We are profoundly disappointed with the recent piece shared by the Limerick Leader. The Limerick Feminist Network have been active in Limerick and working on the ground with the feminist community for several years and we are disappointed that we were not contacted for comment. Never the less, here are our views on the matter.
Trans women are not a threat to cis women. With the rise of the far-right and the huge increase in calls to domestic and sexual violence support services since the beginning of lockdown it is clear that some of the biggest threats to women right now are cis men and white supremacy.
The notion that cis men are pretending to identify as female, changing their names and obtaining certificates of gender recognition just to get access to abuse and victimise women is not only ludicrous but completely inaccurate and a narrative that makes trans women incredibly unsafe.
Trans women are women, trans men are men. We stand with all of our trans and LGBTQIA+ siblings and will continue to promote and practice feminism that is inclusive and intersectional.
It is never okay to dead name a trans person.
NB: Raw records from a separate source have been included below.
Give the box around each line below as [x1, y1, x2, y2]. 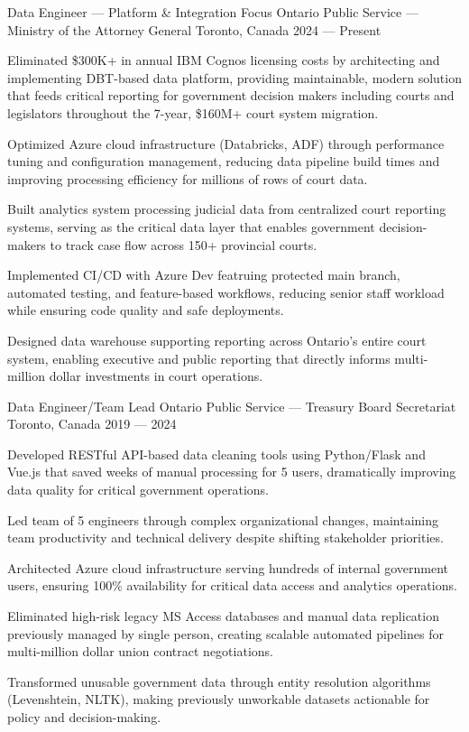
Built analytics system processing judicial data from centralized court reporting [7, 199, 446, 218]
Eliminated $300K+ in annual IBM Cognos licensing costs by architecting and [7, 51, 440, 69]
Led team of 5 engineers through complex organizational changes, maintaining [7, 510, 439, 529]
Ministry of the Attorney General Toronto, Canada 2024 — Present [7, 20, 382, 39]
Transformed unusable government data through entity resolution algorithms [7, 672, 431, 690]
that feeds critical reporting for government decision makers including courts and [7, 86, 455, 105]
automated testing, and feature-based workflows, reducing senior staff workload [7, 283, 445, 301]
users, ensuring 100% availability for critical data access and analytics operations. [7, 576, 457, 595]
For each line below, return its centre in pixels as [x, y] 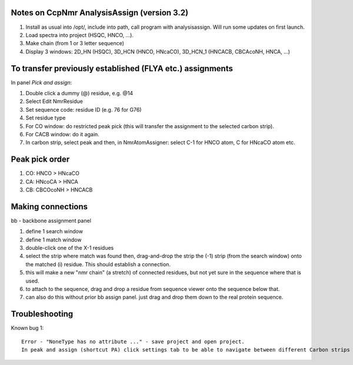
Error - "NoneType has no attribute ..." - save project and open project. [133, 341]
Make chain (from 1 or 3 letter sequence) [75, 43]
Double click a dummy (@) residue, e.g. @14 [79, 93]
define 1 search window [54, 232]
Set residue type [46, 118]
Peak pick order [40, 160]
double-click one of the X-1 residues [70, 248]
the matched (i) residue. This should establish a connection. [98, 264]
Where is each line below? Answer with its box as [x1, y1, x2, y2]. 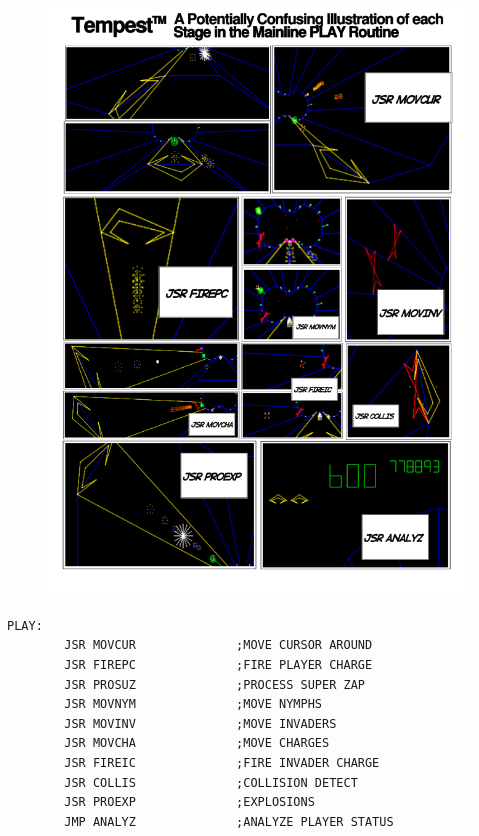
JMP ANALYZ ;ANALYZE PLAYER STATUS [64, 814, 394, 829]
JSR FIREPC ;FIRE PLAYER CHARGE [64, 657, 373, 672]
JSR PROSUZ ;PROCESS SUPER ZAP [64, 677, 365, 692]
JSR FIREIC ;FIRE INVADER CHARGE [64, 755, 380, 770]
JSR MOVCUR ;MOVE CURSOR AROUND [64, 638, 373, 653]
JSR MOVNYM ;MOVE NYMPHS [64, 697, 322, 712]
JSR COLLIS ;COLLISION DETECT [64, 775, 358, 790]
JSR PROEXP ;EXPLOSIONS [64, 795, 315, 810]
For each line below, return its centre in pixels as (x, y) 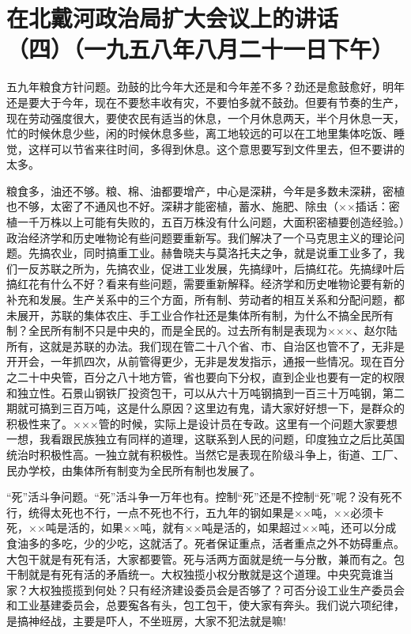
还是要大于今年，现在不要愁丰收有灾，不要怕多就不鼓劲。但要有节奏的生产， (205, 102)
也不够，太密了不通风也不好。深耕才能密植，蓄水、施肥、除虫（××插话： (198, 206)
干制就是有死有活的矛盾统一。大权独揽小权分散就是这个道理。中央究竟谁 (194, 574)
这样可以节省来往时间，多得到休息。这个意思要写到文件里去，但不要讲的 (216, 148)
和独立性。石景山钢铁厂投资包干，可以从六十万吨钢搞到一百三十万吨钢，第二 (205, 392)
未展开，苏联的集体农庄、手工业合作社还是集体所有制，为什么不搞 (178, 315)
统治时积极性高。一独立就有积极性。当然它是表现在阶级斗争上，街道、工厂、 (205, 454)
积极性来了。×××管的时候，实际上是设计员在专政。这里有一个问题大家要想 (202, 423)
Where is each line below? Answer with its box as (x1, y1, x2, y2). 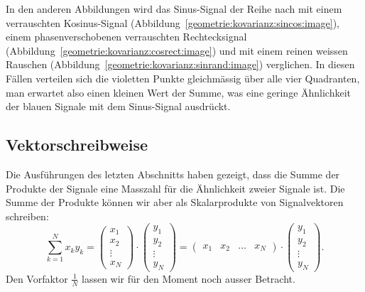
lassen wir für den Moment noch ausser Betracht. (82, 271, 295, 286)
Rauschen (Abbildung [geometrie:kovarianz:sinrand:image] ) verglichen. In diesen (6, 57, 355, 72)
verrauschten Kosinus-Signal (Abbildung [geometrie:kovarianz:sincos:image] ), (6, 15, 339, 30)
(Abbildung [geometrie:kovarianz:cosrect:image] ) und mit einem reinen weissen (6, 43, 348, 58)
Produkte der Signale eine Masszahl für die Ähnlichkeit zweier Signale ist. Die (6, 180, 345, 195)
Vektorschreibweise (6, 134, 148, 156)
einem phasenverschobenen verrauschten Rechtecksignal (6, 29, 247, 44)
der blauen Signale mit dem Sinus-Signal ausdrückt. (6, 99, 231, 114)
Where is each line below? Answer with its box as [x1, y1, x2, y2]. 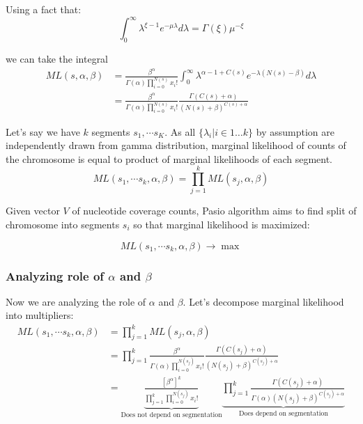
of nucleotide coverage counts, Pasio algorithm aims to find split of [72, 203, 357, 218]
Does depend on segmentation [239, 409, 328, 417]
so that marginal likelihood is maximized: [133, 217, 310, 231]
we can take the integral [6, 51, 109, 65]
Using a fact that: [6, 2, 82, 16]
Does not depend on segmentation [121, 411, 222, 419]
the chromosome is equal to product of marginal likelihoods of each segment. [6, 151, 333, 166]
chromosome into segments [6, 217, 120, 231]
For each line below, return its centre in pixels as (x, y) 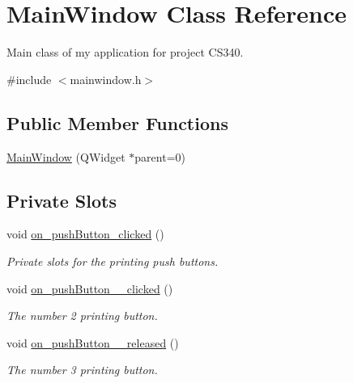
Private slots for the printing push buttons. (113, 261)
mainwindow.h (106, 79)
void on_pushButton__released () (93, 342)
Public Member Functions (117, 122)
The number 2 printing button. (82, 316)
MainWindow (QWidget (66, 156)
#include (29, 79)
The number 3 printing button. (82, 370)
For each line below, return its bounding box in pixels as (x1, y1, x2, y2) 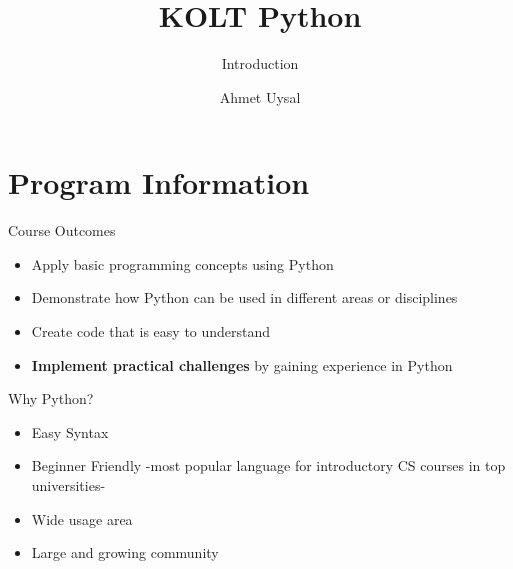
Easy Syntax (31, 421, 109, 442)
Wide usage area (31, 508, 133, 529)
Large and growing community (31, 542, 219, 563)
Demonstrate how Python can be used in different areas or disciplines (31, 287, 458, 308)
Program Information (8, 162, 310, 203)
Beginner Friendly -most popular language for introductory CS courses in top (31, 455, 506, 476)
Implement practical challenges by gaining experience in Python (31, 354, 453, 375)
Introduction (221, 53, 299, 74)
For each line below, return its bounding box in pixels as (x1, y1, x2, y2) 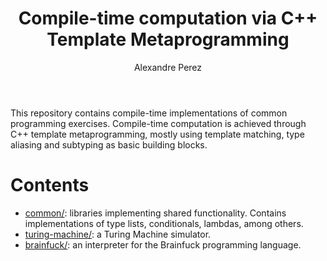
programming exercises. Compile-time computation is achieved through (10, 117, 307, 129)
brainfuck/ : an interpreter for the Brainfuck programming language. (24, 238, 302, 251)
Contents (10, 174, 90, 197)
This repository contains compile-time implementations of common (10, 107, 288, 119)
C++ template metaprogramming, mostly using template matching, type (10, 128, 305, 140)
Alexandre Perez (133, 61, 203, 73)
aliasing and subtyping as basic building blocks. (10, 138, 208, 151)
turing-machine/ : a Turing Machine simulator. (24, 228, 212, 240)
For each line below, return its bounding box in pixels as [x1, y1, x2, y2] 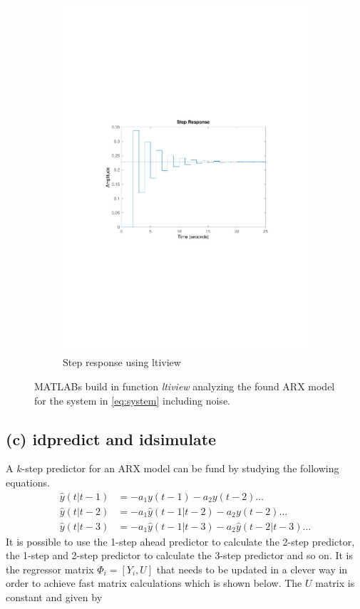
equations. [6, 474, 50, 489]
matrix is [315, 576, 355, 590]
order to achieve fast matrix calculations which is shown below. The [6, 576, 302, 590]
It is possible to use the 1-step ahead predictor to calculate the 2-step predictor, [6, 533, 355, 548]
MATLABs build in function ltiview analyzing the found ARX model [34, 378, 335, 393]
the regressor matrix [6, 561, 94, 576]
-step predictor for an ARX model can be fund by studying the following [21, 461, 339, 476]
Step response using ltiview [63, 355, 181, 370]
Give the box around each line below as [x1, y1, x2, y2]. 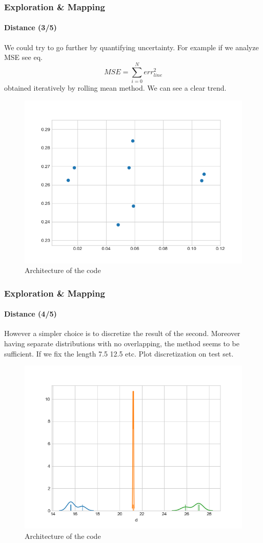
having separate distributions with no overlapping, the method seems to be [4, 338, 240, 348]
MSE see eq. [4, 52, 43, 62]
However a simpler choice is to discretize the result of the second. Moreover [4, 328, 240, 339]
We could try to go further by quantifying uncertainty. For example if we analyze [4, 41, 259, 52]
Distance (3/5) [4, 22, 57, 33]
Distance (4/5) [4, 308, 57, 319]
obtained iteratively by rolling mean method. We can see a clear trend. [4, 82, 227, 93]
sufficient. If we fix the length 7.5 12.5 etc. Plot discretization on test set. [4, 348, 234, 359]

There is no place for transphobia in Irish feminism.
We hope that the Limerick Leader takes the time to learn from this and urge them to contact and include the diverse voices of local community organisations in future.
So, you know, if you’re out and about in Limerick and you run into “Barbie Kardashian” on the street you shouldn’t turn and walk swiftly away, you should approach him and offer your warm kind compassionate intersectional inclooosivity.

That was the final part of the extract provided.